Assignment:
A word-for-word copy of the listing is required, and it must contain no pictures.

Given records:
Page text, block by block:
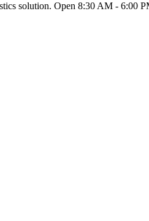
solution. Open 8:30 AM - 6:00
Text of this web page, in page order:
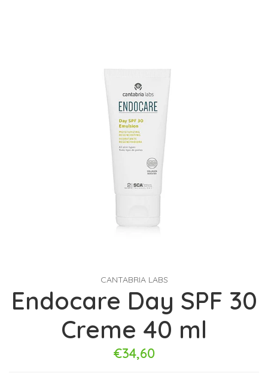
CANTABRIA LABS
Endocare Day SPF 30
Creme 40 ml
€34,60
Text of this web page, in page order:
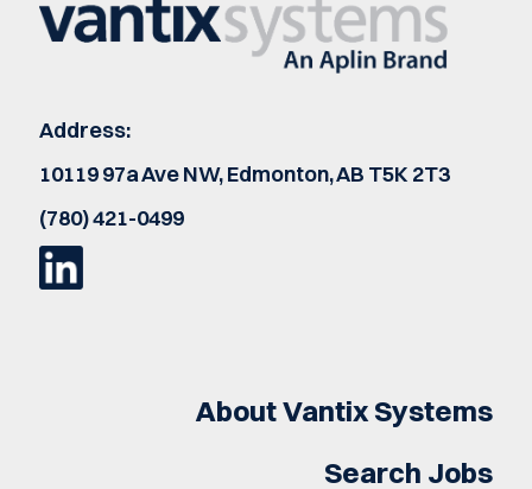
Address:
10119 97a Ave NW, Edmonton, AB T5K 2T3
(780) 421-0499
About Vantix Systems
Search Jobs
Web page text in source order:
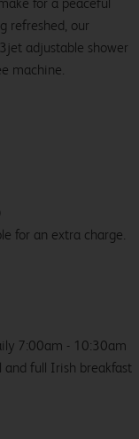
for a peaceful
refreshed, our
adjustable shower
machine.
for an extra charge.
7:00am - 10:30am
and full Irish breakfast
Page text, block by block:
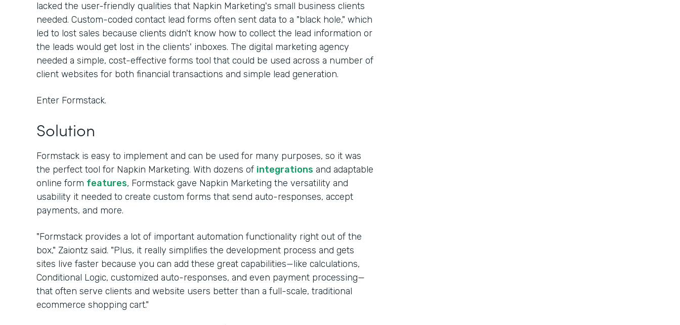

Completed exercise:
Page text, block by block:
solution. Open 8:30 AM - 6:00
Text of this web page, in page order:
CANTABRIA LABS
Endocare Day SPF 30
Creme 40 ml
€34,60
Text of this web page, in page order:
Address:
10119 97a Ave NW, Edmonton, AB T5K 2T3
(780) 421-0499
About Vantix Systems
Search Jobs
Web page text in source order:
for a peaceful
refreshed, our
adjustable shower
machine.
for an extra charge.
7:00am - 10:30am
and full Irish breakfast
Page text, block by block:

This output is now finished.